# Is 1 week too long to Marinate a Brisket?



## mrsmoky (Jun 10, 2012)

Still as a Newbie:  Last Monday, I decided to do a Marinade and Rub on an 8lb Brisket. My work schedule makes it difficult to have the time I need to get a day with my MES 40 and the rain has been very scattered lately with bad thunderstorms and some mild showers.

I put olive oil onto the brisket first and covered it... then covered it in a mixture of Molasses, Brown Sugar, Honey, Maple Syrup and Brown Mustard with some cholula hot sauce.

I then put on thick layers of a Kansas City Rub on it with some Chipotle pepper after wards.

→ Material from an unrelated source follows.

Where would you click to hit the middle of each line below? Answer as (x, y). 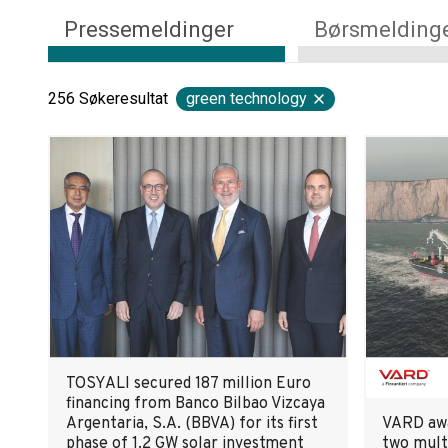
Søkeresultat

Brown Sugar, Salt, Cayenne, chili powder, garlic salt, onion powder etc.

This is all simply in a deep tray covered in aluminum foil. I also marinated some fat from the brisket in the rub and put it in a separate sandwich bag to dice up and put into potato salad with smoked bacon as well.

I got the Meat from B.J's and the label said sell by June 8, today is June 10.
	

		
			
		

		
	








(pic is from when I finished putting the rub on)

Now that I am going to have time to put it in on Sunday Night or Very early Saturday morning 4am.

Is the meat still good to cook and eat? Has the marinade preserved it in anyway? etc?.

Thanks in advance. Was really looking fwd to trying this out.


----------



## pops6927 (Jun 10, 2012)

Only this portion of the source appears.